Promotional graphic of the Vatican’s Synod on Synodalty.
Feel for the family of Dan Millette. A new priest arrived at his parish who is the embodiment of Pope Francis’s vision of modern Catholic worship. He quickly and enthusiastically set about re-ordering things to accommodate that vision.
Active participation is required now in the parish, particularly through singing Happy Birthday to others at the end of Mass. Meanwhile, we are told that the value of the Mass comes solely from people being in attendance. How ironic, considering how the congregation has diminished since Vatican II. As for Mass being Christ’s sacrifice at Calvary? I guess that’s so Vatican I.

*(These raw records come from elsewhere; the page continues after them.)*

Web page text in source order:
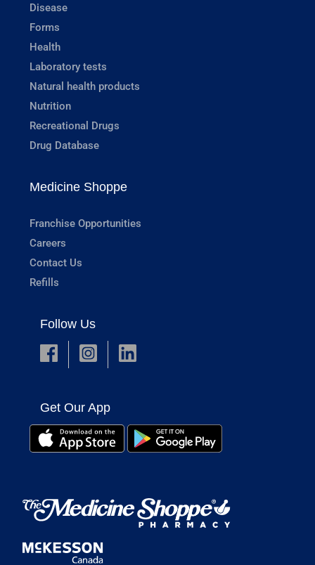
Disease
Forms
Health
Laboratory tests
Natural health products
Nutrition
Recreational Drugs
Drug Database
Medicine Shoppe
Franchise Opportunities
Careers
Contact Us
Refills
Follow Us
Get Our App

I look up during this Mass and see an altar boy in the sanctuary playing an air guitar while his brothers beside him laugh. It is a far cry from a few months ago when it was my two oldest boys who served. They were good at what they did, I must say. However, they quit. The new priest forbade them to genuflect when entering the sanctuary. No compromise. Better to play a fake guitar than genuflect to Christ.
The author decides to “temporarily bail out of this Mass” by escaping to the basement with his infant son. Alas, to no avail.
In the basement I pray my rosary, while holding our dear, but fussy, little Benedict. It is the only way to pray at such a Mass. Yet even this is disturbed. I hear the echoes of a Broadway musical permeate into the basement. ‘Alleluia… for the glory… and the honor… are Yours… Alleluia!’ I thought I turned down the microphone’s volume last week? They’re on to me. As ‘and the glory…’ powers through again, I picture Hell as a place filled with church microphones–a good incentive to live in the state of grace.
It gets worse. Millette,, a traditionalist, observes,
The Catechism of Trent says that Catholics are obliged ‘to go to church, and there, with heartfelt piety and devotion, to assist at the celebration of the Holy Sacrifice of the Mass.’ As far as I know, the Catechism of Trent does not discuss air guitars and singing Happy Birthday. To take it a step further, it does not discuss clown Masses, rock-n-roll rites, liturgies inspired by James Martin, nor Masses with every abuse and heresy under the post-conciliar sun.
Read it all, if you can take it.
Bickerstaff is not one to embrace wild-eyed conspiracy theories, but cannot help wonder: is there a plot afoot in the Vatican, coming from the top, to purposely drive from Holy Church precisely those worshipers whom she should be desperately striving to retain? Those like the Millette family, young, pious, observant (almost to a fault), with many children? Millette writes of the “small, white-haired congregation” in his church. That is a feature found at nearly every church this writer has attended Mass.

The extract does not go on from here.